Brucellosis causes pregnant cattle, bison, elk and other animals to miscarry. It has been largely eradicated outside the Yellowstone region of Idaho, Montana and Wyoming, where it lingers in wildlife.






Lyndsay Cole with the Agriculture Department's Animal and Plant Health Inspection Service said the agency's new rules give states more control over managing brucellosis within their borders. They also recognize that periodic transmissions from wildlife-to-cattle should be treated differently from cattle-to-cattle transmissions.






"In these cases that are popping up, we recognize that the chance of (an infected) cattle herd spreading it to other herds is slim to none as long as they are quarantined and the infected animals removed," she said.






Montana state veterinarian Marty Zaluski called the shift in federal policy a game-changer for brucellosis management in livestock.






Instead of the heavy hand of the Department of Agriculture coming down on states with infections, Zaluski said agriculture officials are finally acknowledging the Yellowstone region is unique.






The states must agree to essentially draw a line around a disease hot zone near the park. The most stringent brucellosis restrictions -- vaccination requirements and blood tests for animals being shipped out of state -- are reserved for livestock producers inside the zone, known as the designated surveillance area.






But ranchers inside the area complain of being stigmatized.






At a hearing before the Montana Legislature last week, cattle producers living near Yellowstone National Park urged adoption of a bill from a Republican lawmaker from Wilsall that includes a sunset clause for the state's new surveillance area.

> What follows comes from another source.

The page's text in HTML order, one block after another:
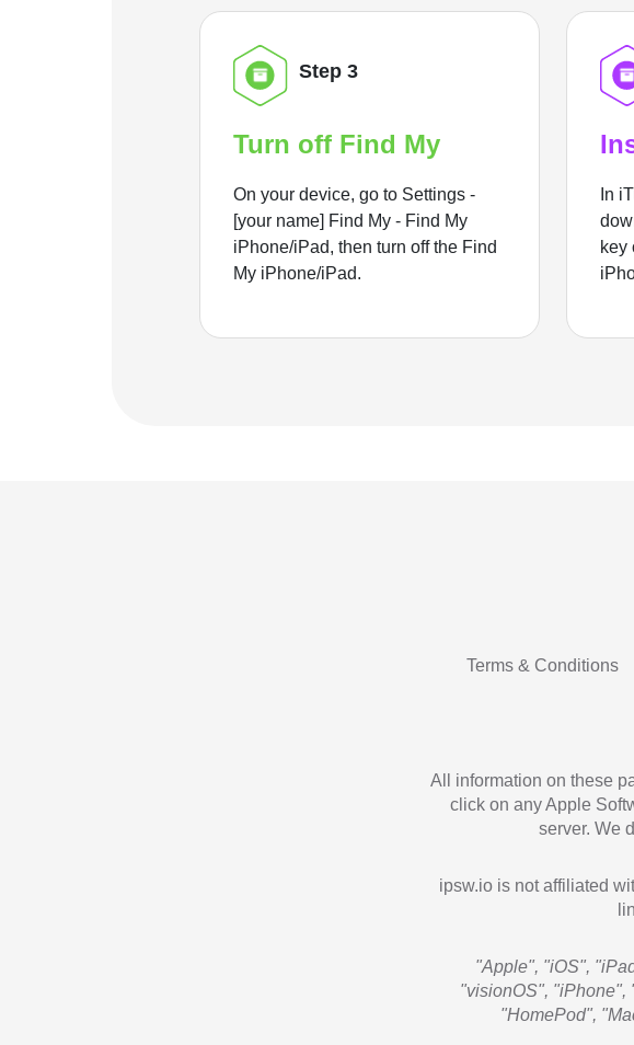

Park County livestock producer Druska Kinkie said during a Thursday hearing on the measure that cattle buyers have been more reluctant to buy when they learn an animal comes from the designated brucellosis area.

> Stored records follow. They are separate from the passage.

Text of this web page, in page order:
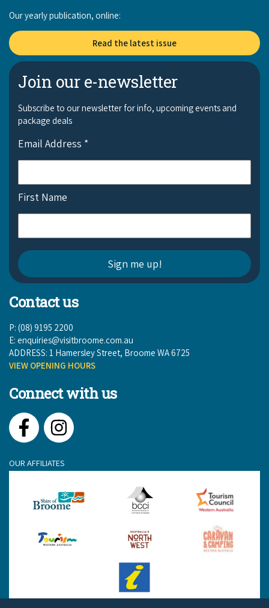
Our yearly publication, online:
Read the latest issue
Join our e-newsletter
Subscribe to our newsletter for info, upcoming events and
package deals
Email Address *
First Name
Contact us
P: (08) 9195 2200
E: enquiries@visitbroome.com.au
ADDRESS: 1 Hamersley Street, Broome WA 6725
VIEW OPENING HOURS
Connect with us
FacebookInstagram
OUR AFFILIATES

"There's no reason why a designated surveillance area should be in place in perpetuity," she said.






Zaluski warned the bill from state Sen. Ron Arthun could undermine the state's effort to comply with the new federal rules -- and potentially lead to a loss of Montana's brucellosis-free status. The measure has not yet come to a vote.

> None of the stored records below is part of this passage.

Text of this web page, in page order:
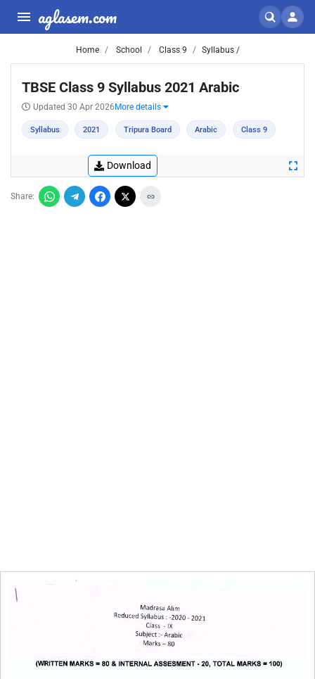
aglasem.com
Home School Class 9 Syllabus /
TBSE Class 9 Syllabus 2021 Arabic
Updated 30 Apr 2026 More details
Syllabus 2021 Tripura Board Arabic Class 9
Download
Share:
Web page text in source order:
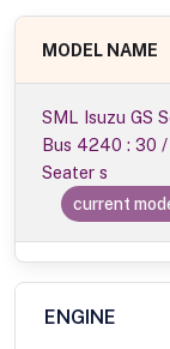
MODEL NAME
SML Isuzu GS
Bus 4240 : 30
Seater s
current
ENGINE
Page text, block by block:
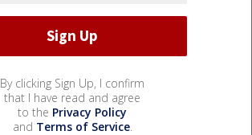
By clicking Sign Up, I confirm
that I have read and agree
to the Privacy Policy
and Terms of Service.
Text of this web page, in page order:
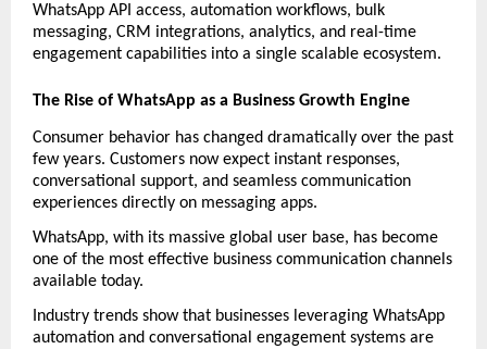
WhatsApp API access, automation workflows, bulk
messaging, CRM integrations, analytics, and real-time
engagement capabilities into a single scalable ecosystem.
The Rise of WhatsApp as a Business Growth Engine
Consumer behavior has changed dramatically over the past
few years. Customers now expect instant responses,
conversational support, and seamless communication
experiences directly on messaging apps.
WhatsApp, with its massive global user base, has become
one of the most effective business communication channels
available today.
Industry trends show that businesses leveraging WhatsApp
automation and conversational engagement systems are

Conservationists generally support the federal rules, characterizing them as a major step toward relieving livestock industry concerns over Yellowstone's wildlife.






Although the rules have been in place only temporarily since Dec. 27 and remain open to public comment, backers hope they will lead officials to re-think the need to capture and slaughter bison that migrate outside the park to find food in Montana.






"The brucellosis concerns from a regulatory and economic perspective have largely evaporated," said Mark Pearson with the Greater Yellowstone Coalition.






Wildlife officials say about half of the park's bison test positive for exposure to brucellosis. The prevalence rate among elk has been on the rise. Within one elk herd at the northern end of Yellowstone, the rate has gone from about 1 percent of animals in the early 1990s to more than 15 percent in some areas in recent years.






At least eight cattle infections have been found over the last decade, with elk believed to be the main source of those transmissions. Yet because elk roam freely and often in small numbers, there have been few efforts to control their movements.






That leaves bison -- which generally move in large groups -- as the animals most restricted by brucellosis containment efforts. Zaluski said that is not likely to change in the short term.






Even if new habitat were opened to the animals, he said that would merely change where the line has to be drawn to protect cattle. Once that additional habitat filled up and bison started to migrate beyond it, the problem of what to do with the animals would return, he said.






"I have some reluctance to speak about additional habitat without a greater conversation about population management," he said. "It's like buying another pair of pants because you keep getting fatter. At some point you'll grow out of those pants too."